## Work order:
Would you transcribe exactly the lines from the beginning of the records below through the line with "Kristina Lang", both included, omitting the pictures?

Start of Available data

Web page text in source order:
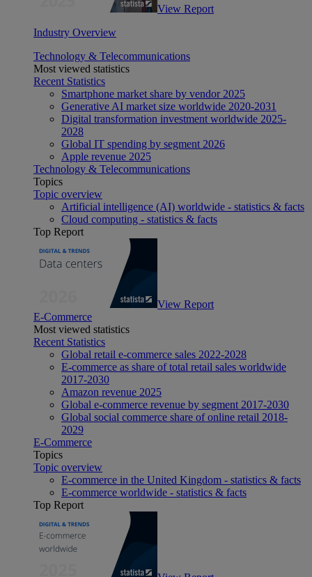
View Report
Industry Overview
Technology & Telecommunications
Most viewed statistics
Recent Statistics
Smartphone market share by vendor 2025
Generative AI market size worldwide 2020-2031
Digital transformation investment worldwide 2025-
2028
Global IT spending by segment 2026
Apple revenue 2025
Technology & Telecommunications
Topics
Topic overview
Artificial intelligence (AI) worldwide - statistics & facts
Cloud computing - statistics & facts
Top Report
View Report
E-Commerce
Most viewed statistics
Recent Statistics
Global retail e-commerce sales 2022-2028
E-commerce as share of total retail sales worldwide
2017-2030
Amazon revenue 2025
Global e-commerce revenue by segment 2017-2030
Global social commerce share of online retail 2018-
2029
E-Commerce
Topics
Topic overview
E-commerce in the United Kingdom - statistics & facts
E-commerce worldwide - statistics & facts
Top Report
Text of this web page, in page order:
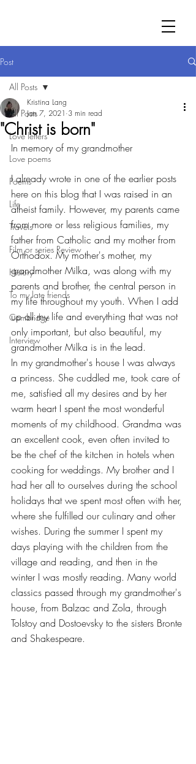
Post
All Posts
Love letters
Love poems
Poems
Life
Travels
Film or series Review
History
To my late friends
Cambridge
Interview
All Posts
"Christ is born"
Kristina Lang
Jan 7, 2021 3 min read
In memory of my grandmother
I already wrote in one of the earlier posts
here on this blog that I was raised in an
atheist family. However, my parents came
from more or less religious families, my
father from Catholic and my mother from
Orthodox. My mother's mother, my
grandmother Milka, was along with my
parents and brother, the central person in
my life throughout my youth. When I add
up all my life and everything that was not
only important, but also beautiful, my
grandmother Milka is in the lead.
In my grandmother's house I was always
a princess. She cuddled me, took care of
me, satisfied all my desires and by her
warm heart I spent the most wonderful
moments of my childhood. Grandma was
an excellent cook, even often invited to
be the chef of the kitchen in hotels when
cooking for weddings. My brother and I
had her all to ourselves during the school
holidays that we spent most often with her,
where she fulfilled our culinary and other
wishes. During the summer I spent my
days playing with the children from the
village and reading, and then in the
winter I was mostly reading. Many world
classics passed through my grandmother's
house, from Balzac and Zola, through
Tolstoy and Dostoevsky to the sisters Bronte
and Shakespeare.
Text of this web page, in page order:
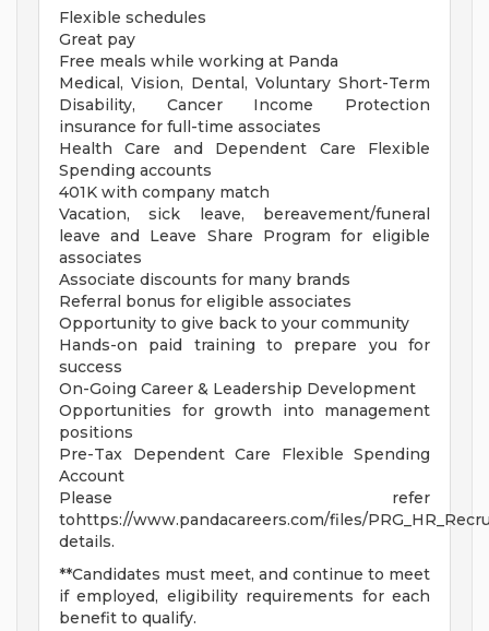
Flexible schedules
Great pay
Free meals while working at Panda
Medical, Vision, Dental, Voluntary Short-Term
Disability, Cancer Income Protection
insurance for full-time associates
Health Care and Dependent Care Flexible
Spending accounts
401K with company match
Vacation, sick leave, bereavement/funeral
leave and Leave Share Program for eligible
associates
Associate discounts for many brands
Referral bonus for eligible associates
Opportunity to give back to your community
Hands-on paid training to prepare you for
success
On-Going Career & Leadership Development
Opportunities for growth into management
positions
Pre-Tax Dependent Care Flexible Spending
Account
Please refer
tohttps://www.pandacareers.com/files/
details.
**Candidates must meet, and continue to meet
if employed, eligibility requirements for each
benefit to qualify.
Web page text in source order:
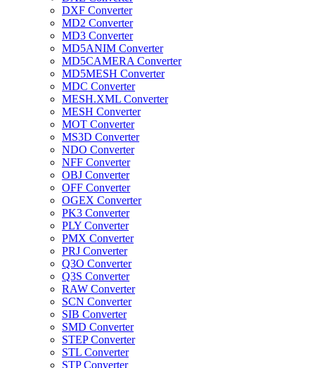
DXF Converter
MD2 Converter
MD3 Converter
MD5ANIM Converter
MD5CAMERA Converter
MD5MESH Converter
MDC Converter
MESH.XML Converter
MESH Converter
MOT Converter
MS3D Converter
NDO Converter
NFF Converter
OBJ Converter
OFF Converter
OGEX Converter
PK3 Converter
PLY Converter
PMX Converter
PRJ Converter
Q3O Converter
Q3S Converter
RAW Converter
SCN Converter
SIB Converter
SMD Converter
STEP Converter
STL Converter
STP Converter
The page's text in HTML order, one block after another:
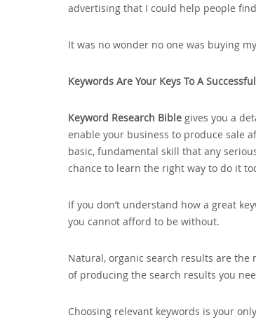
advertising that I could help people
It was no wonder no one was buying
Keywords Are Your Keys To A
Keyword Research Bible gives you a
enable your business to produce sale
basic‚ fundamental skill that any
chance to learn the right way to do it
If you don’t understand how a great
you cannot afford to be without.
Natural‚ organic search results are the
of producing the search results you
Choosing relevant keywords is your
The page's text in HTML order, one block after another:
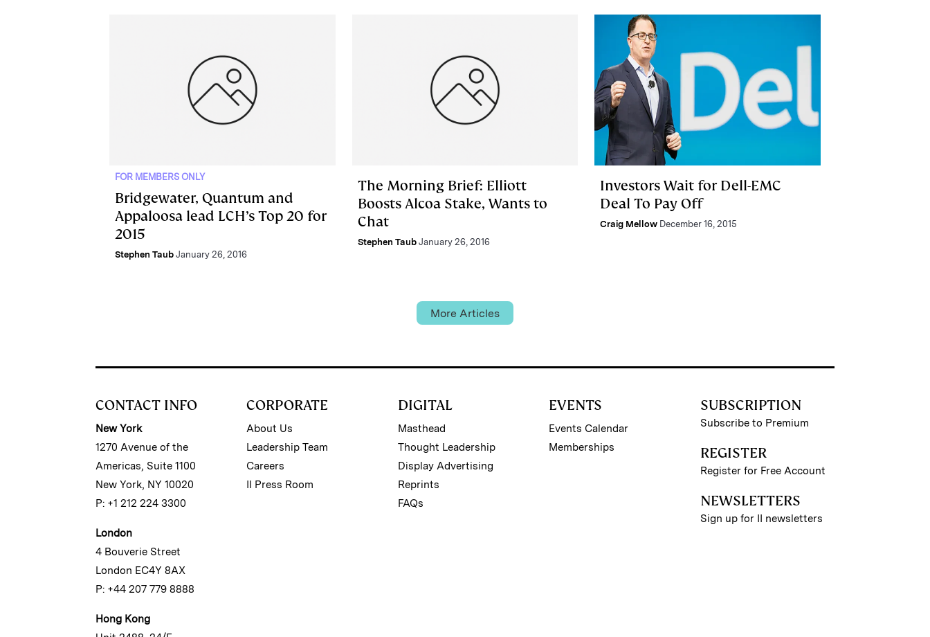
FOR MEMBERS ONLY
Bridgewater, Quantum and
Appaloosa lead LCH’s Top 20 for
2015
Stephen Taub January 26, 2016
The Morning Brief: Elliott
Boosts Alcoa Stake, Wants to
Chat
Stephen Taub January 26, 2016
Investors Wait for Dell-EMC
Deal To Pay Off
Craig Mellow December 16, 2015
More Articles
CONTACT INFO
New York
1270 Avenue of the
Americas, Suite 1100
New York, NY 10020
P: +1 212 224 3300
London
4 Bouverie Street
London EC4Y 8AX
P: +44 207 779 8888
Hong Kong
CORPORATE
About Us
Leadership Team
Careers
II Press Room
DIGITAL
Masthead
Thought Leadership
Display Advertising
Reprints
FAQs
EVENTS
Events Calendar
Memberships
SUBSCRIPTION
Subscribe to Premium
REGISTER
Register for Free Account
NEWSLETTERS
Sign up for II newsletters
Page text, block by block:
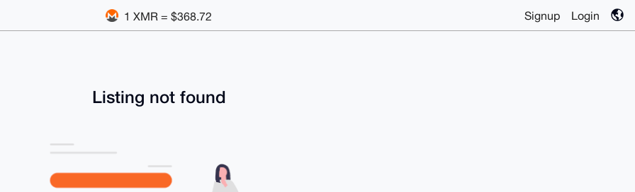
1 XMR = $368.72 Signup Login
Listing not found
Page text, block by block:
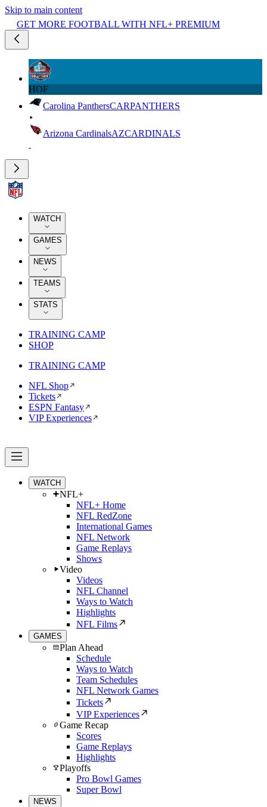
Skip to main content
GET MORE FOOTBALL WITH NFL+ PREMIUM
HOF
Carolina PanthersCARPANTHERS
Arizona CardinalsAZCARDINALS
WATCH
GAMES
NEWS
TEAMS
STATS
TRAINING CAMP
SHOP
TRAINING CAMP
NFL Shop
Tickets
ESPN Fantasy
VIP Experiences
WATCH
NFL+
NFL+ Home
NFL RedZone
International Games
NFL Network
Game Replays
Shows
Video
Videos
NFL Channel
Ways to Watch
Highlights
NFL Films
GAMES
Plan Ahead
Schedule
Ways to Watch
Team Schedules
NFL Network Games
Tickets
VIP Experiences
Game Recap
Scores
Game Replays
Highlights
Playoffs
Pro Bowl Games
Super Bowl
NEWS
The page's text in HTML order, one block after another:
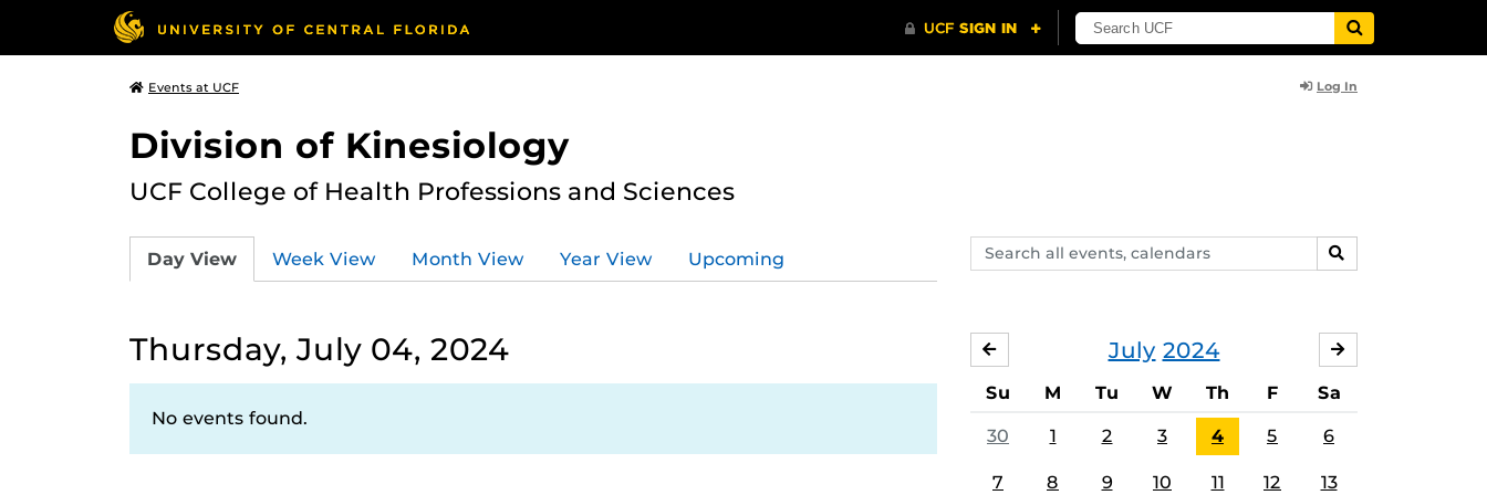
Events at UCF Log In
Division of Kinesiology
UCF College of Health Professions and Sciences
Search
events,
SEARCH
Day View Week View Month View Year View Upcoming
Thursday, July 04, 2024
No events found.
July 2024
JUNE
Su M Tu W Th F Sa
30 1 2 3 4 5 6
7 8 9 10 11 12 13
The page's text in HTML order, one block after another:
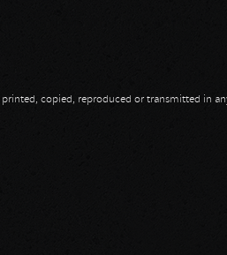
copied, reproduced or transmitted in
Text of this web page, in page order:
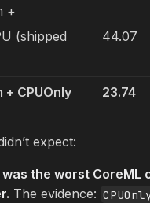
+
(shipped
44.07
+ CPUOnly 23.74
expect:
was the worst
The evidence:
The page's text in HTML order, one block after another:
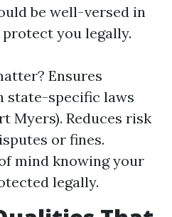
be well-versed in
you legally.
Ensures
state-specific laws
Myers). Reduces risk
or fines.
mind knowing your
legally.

End of Available data

## Solution to this task:
Web page text in source order:
View Report
Industry Overview
Technology & Telecommunications
Most viewed statistics
Recent Statistics
Smartphone market share by vendor 2025
Generative AI market size worldwide 2020-2031
Digital transformation investment worldwide 2025-
2028
Global IT spending by segment 2026
Apple revenue 2025
Technology & Telecommunications
Topics
Topic overview
Artificial intelligence (AI) worldwide - statistics & facts
Cloud computing - statistics & facts
Top Report
View Report
E-Commerce
Most viewed statistics
Recent Statistics
Global retail e-commerce sales 2022-2028
E-commerce as share of total retail sales worldwide
2017-2030
Amazon revenue 2025
Global e-commerce revenue by segment 2017-2030
Global social commerce share of online retail 2018-
2029
E-Commerce
Topics
Topic overview
E-commerce in the United Kingdom - statistics & facts
E-commerce worldwide - statistics & facts
Top Report
Text of this web page, in page order:
Post
All Posts
Love letters
Love poems
Poems
Life
Travels
Film or series Review
History
To my late friends
Cambridge
Interview
All Posts
"Christ is born"
Kristina Lang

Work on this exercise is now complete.